Among them, “Decision Classification” is the key step in determining the category of unknown samples. Then, when we apply the K-Nearest Neighbor algorithm to regression prediction, we actually only need to modify this step to a process suitable for regression problems.
-
Classification Problem: Based on the classes of the K neighbors, obtain the class of the unknown sample through majority voting.
-
Regression Problem: Based on the target values of the K neighbors, calculate the average value to obtain the predicted value of the unknown sample.

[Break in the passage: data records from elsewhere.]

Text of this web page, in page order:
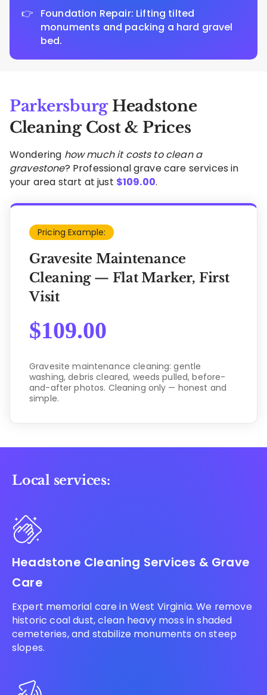
Foundation Repair: Lifting tilted
monuments and packing a hard gravel
bed.
ParkersburgHeadstone
Cleaning Cost & Prices
Wondering how much it costs to clean a
gravestone? Professional grave care services in
your area start at just $109.00.
Pricing Example:
Gravesite Maintenance
Cleaning — Flat Marker, First
Visit
$109.00
Gravesite maintenance cleaning: gentle
washing, debris cleared, weeds pulled, before-
and-after photos. Cleaning only — honest and
simple.
Local services:
Headstone Cleaning Services & Grave
Care
Expert memorial care in West Virginia. We remove
historic coal dust, clean heavy moss in shaded
cemeteries, and stabilize monuments on steep
slopes.
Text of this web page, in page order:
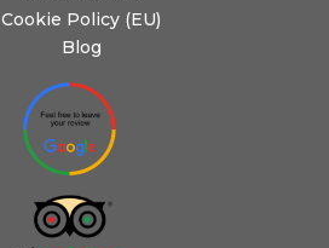
Cookie Policy (EU)
Blog
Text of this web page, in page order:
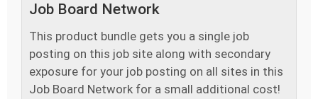
Job Board Network
This product bundle gets you a single job
posting on this job site along with secondary
exposure for your job posting on all sites in this
Job Board Network for a small additional cost!

The illustration of the K-Nearest Neighbor regression algorithm is as follows:

Next, you need to implement the K-Nearest Neighbor regression algorithm based on the above illustration and description, and verify it with sample data.
Exercise 14.1
Challenge: Implement the K-Nearest Neighbor regression algorithm based on the above illustration and description.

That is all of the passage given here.